On the power of PPT-preserving and non-signalling codes

TL;DR

This paper derives bounds on quantum channel codes using non-signalling and PPT-preserving constraints, showing their impact on quantum capacity and potential superactivation phenomena.

Contribution

It introduces a semidefinite program for analyzing PPT-preserving and non-signalling codes, linking them to entanglement-assisted capacities and providing tighter bounds for unassisted codes.

Findings

Non-signalling assisted capacity equals entanglement-assisted capacity for memoryless channels.

PPT-preserving codes can outperform unassisted codes in certain scenarios.

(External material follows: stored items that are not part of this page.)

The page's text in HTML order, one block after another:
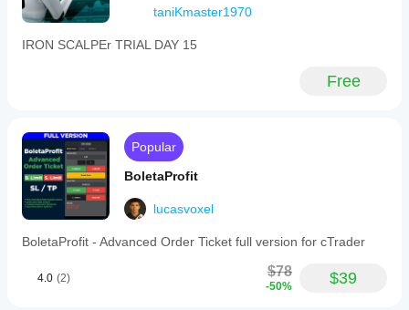
taniKmaster1970
IRON SCALPEr TRIAL DAY 15
Free
Popular
BoletaProfit
lucasvoxel
BoletaProfit - Advanced Order Ticket full version for cTrader
4.0 (2) $78
-50% $39
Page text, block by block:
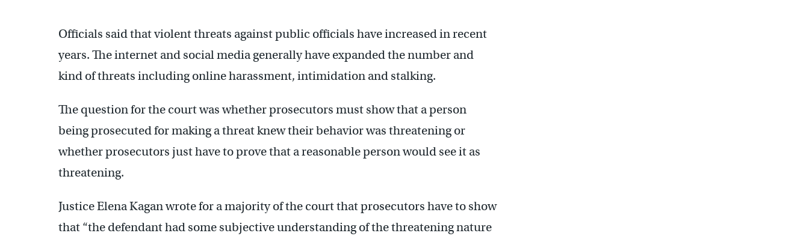
Officials said that violent threats against public officials have increased in recent
years. The internet and social media generally have expanded the number and
kind of threats including online harassment, intimidation and stalking.
The question for the court was whether prosecutors must show that a person
being prosecuted for making a threat knew their behavior was threatening or
whether prosecutors just have to prove that a reasonable person would see it as
threatening.
Justice Elena Kagan wrote for a majority of the court that prosecutors have to show
that “the defendant had some subjective understanding of the threatening nature
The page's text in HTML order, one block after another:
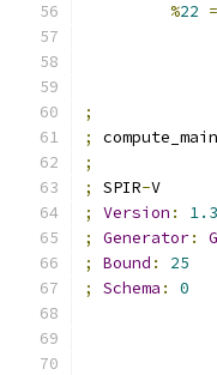
%22 =
;
;
compute_main
;
;
SPIR-V
;
Version :
1.3
;
Generator:
;
Bound :
25
;
Schema :
0
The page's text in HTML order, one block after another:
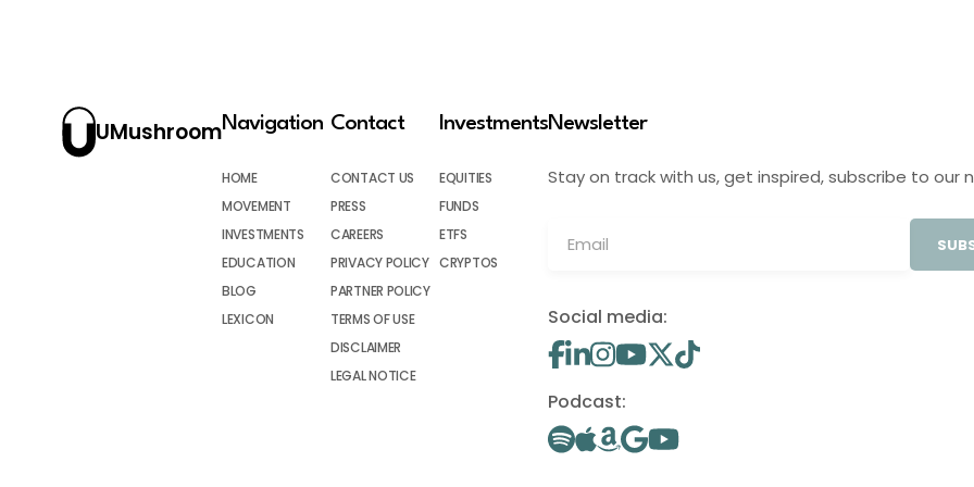
UMushroomNavigation
HOME
MOVEMENT
INVESTMENTS
EDUCATION
BLOG
LEXICON
Contact
CONTACT US
PRESS
CAREERS
PRIVACY POLICY
PARTNER POLICY
TERMS OF USE
DISCLAIMER
LEGAL NOTICE
Investments
EQUITIES
FUNDS
ETFS
CRYPTOS
Newsletter
Stay on track with us, get inspired, subscribe to our
Social media:
Podcast:
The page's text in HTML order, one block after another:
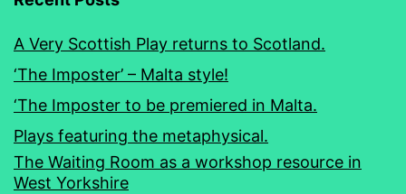
A Very Scottish Play returns to Scotland.
‘The Imposter’ – Malta style!
‘The Imposter to be premiered in Malta.
Plays featuring the metaphysical.
The Waiting Room as a workshop resource in
West Yorkshire
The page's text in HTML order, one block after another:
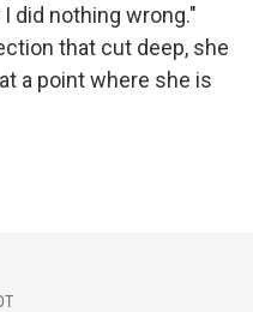
did nothing wrong."
that cut deep, she
a point where she is
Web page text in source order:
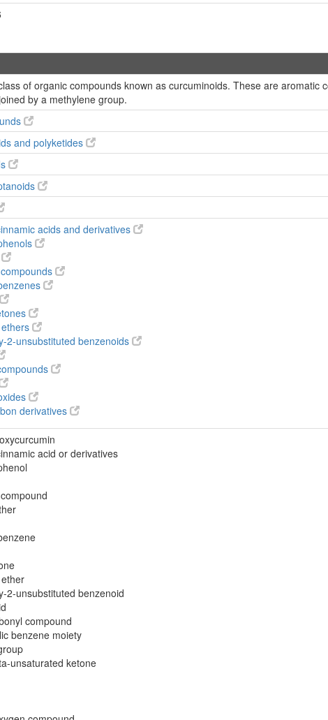
of organic compounds known as curcuminoids. These are
by a methylene group.
and polyketides
acids and derivatives
2-unsubstituted benzenoids
derivatives
acid or derivatives
2-unsubstituted benzenoid
compound
benzene moiety
unsaturated ketone
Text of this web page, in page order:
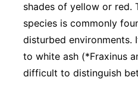
shades of yellow or red.
species is commonly
disturbed environments.
to white ash (*Fraxinus
difficult to distinguish
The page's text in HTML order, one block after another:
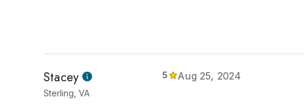
Stacey
Sterling, VA
5 Aug 25, 2024
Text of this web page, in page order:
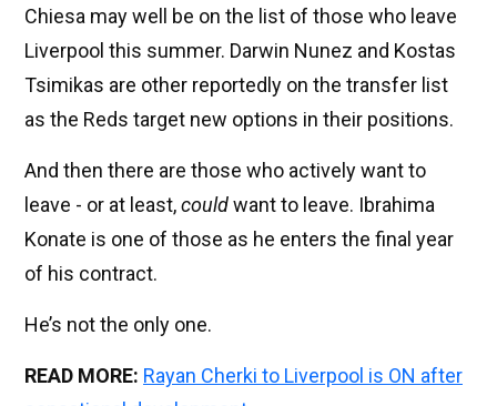
Chiesa may well be on the list of those who leave
Liverpool this summer. Darwin Nunez and Kostas
Tsimikas are other reportedly on the transfer list
as the Reds target new options in their positions.
And then there are those who actively want to
leave - or at least,couldwant to leave. Ibrahima
Konate is one of those as he enters the final year
of his contract.
He’s not the only one.
READ MORE: Rayan Cherki to Liverpool is ON after
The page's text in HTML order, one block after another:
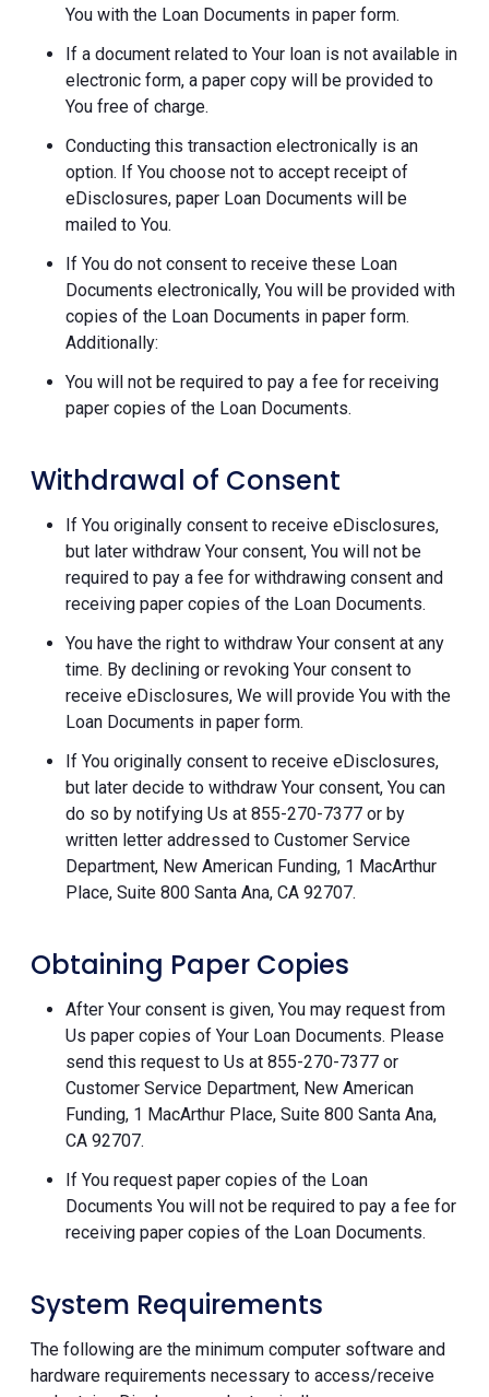
You with the Loan Documents in paper form.
If a document related to Your loan is not available in
electronic form, a paper copy will be provided to
You free of charge.
Conducting this transaction electronically is an
option. If You choose not to accept receipt of
eDisclosures, paper Loan Documents will be
mailed to You.
If You do not consent to receive these Loan
Documents electronically, You will be provided with
copies of the Loan Documents in paper form.
Additionally:
You will not be required to pay a fee for receiving
paper copies of the Loan Documents.
Withdrawal of Consent
If You originally consent to receive eDisclosures,
but later withdraw Your consent, You will not be
required to pay a fee for withdrawing consent and
receiving paper copies of the Loan Documents.
You have the right to withdraw Your consent at any
time. By declining or revoking Your consent to
receive eDisclosures, We will provide You with the
Loan Documents in paper form.
If You originally consent to receive eDisclosures,
but later decide to withdraw Your consent, You can
do so by notifying Us at 855-270-7377 or by
written letter addressed to Customer Service
Department, New American Funding, 1 MacArthur
Place, Suite 800 Santa Ana, CA 92707.
Obtaining Paper Copies
After Your consent is given, You may request from
Us paper copies of Your Loan Documents. Please
send this request to Us at 855-270-7377 or
Customer Service Department, New American
Funding, 1 MacArthur Place, Suite 800 Santa Ana,
CA 92707.
If You request paper copies of the Loan
Documents You will not be required to pay a fee for
receiving paper copies of the Loan Documents.
System Requirements
The following are the minimum computer software and
hardware requirements necessary to access/receive

PPT-preserving non-signalling codes can achieve perfect qubit transmission over two channel uses.

Abstract

We derive one-shot upper bounds for quantum noisy channel codes. We do so by regarding a channel code as a bipartite operation with an encoder belonging to the sender and a decoder belonging to the receiver, and imposing constraints on the bipartite operation. We investigate the power of codes whose bipartite operation is non-signalling from Alice to Bob, positive-partial transpose (PPT) preserving, or both, and derive a simple semidefinite program for the achievable entanglement fidelity. Using the semidefinite program, we show that the non-signalling assisted quantum capacity for memoryless channels is equal to the entanglement-assisted capacity. We also relate our PPT-preserving codes and the PPT-preserving entanglement distillation protocols studied by Rains. Applying these results to a concrete example, the 3-dimensional Werner-Holevo channel, we find that codes that are non-signalling and PPT-preserving can be strictly less powerful than codes satisfying either one of the constraints, and therefore provide a tighter bound for unassisted codes. Furthermore, PPT-preserving non-signalling codes can send one qubit perfectly over two uses of the channel, which has no quantum capacity. We discuss whether this can be interpreted as a form of superactivation of quantum capacity.